Estetrol Inhibits Endometriosis Development in an In Vivo Murine Model

Affiliations

Estetrol Inhibits Endometriosis Development in an In Vivo Murine Model

Ana Sofia Zabala et al. Biomolecules. .

Abstract

Endometriosis is characterized by the growth of endometrial-like tissue outside the uterus, and it is associated with alterations in the expression of hormone receptors and inflammation.
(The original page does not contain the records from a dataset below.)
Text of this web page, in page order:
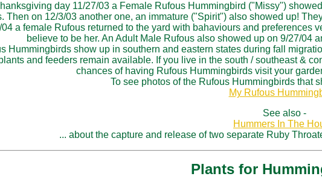
day 11/27/03 a Female Rufous Hummingbird ("Missy")
Then on 12/3/03 another one, an immature ("Spirit") also showed up!
a female Rufous returned to the yard with bahaviours and preferences
believe to be her. An Adult Male Rufous also showed up on 9/27/04
Hummingbirds show up in southern and eastern states during fall
and feeders remain available. If you live in the south / southeast &
chances of having Rufous Hummingbirds visit your
To see photos of the Rufous Hummingbirds that
My Rufous
See also -
Hummers In The
... about the capture and release of two separate Ruby
Plants for
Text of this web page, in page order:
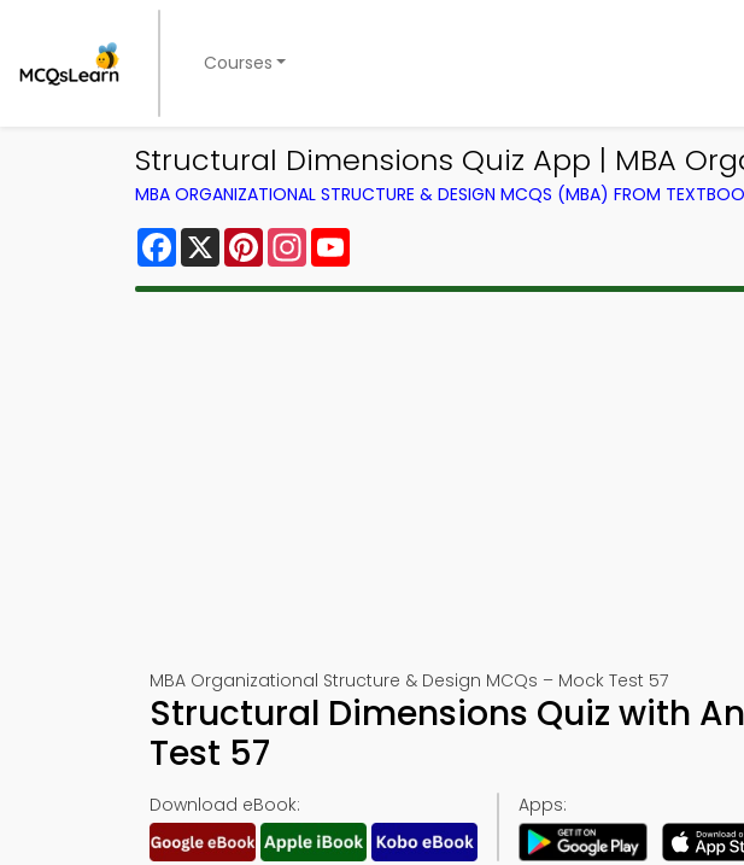
Courses
Structural Dimensions Quiz App | MBA
MBA ORGANIZATIONAL STRUCTURE & DESIGN MCQS (MBA) FROM
Facebook
X PinterestInstagram
MBA Organizational Structure & Design MCQs – Mock Test 57
Structural Dimensions Quiz with
Test 57
Download eBook: Apps:
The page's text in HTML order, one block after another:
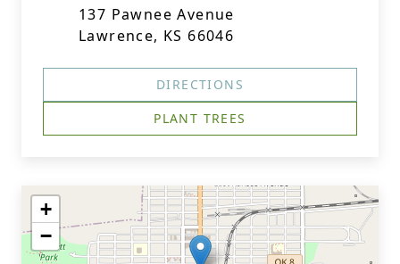
137 Pawnee Avenue
Lawrence, KS 66046
DIRECTIONS
PLANT TREES
+
−
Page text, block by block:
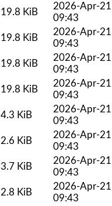
19.8 KiB
2026-Apr-21
09:43
19.8 KiB
2026-Apr-21
09:43
19.8 KiB
2026-Apr-21
09:43
19.8 KiB
2026-Apr-21
09:43
4.3 KiB
2026-Apr-21
09:43
2.6 KiB
2026-Apr-21
09:43
3.7 KiB
2026-Apr-21
09:43
2.8 KiB
2026-Apr-21
09:43
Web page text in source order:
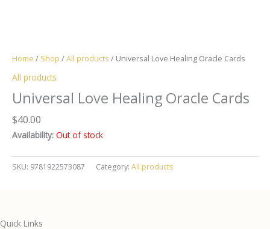
Home / Shop /All products / Universal Love Healing Oracle Cards
All products
Universal Love Healing Oracle Cards
$40.00
Availability: Out of stock
SKU: 9781922573087 Category: All products
Quick Links
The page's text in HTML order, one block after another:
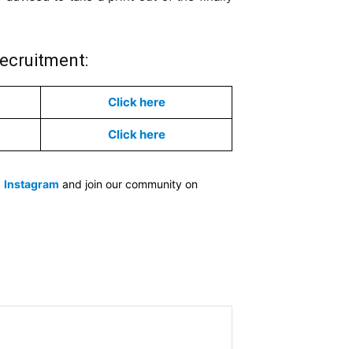
Click here
Click here
Instagram and join our community on

Estetrol (E4) is a weak estrogen that recently has been approved for contraception. We evaluated the effect of E4 on the growth of endometriotic-like lesions and the expression of TNF-α, estrogen receptors (ERs), and progesterone receptors (PRs) in an in vivo murine model. Endometriosis was induced surgically in female C57BL/6 mice. E4 was delivered via Alzet pump (3 mg/kg/day) from the 15th postoperative day for 4 weeks. E4 significantly reduced the volume (p < 0.001) and weight (p < 0.05) of ectopic lesions. Histologically, E4 did not affect cell proliferation (PCNA immunohistochemistry) but it did increase cell apoptosis (TUNEL assay) (p < 0.05). Furthermore, it modulated oxidative stress (SOD, CAT, and GPX activity, p < 0.05) and increased lipid peroxidation (TBARS/MDA, p < 0.01). Molecular analysis showed mRNA (RT-qPCR) and protein (ELISA) expression of TNF-α decreased (p < 0.05) and mRNA expression of Esr2 reduced (p < 0.05), in contrast with the increased expression of Esr1 (p < 0.01) and Pgr (p < 0.05). The present study demonstrates for the first time that E4 limited the development and progression of endometriosis in vivo.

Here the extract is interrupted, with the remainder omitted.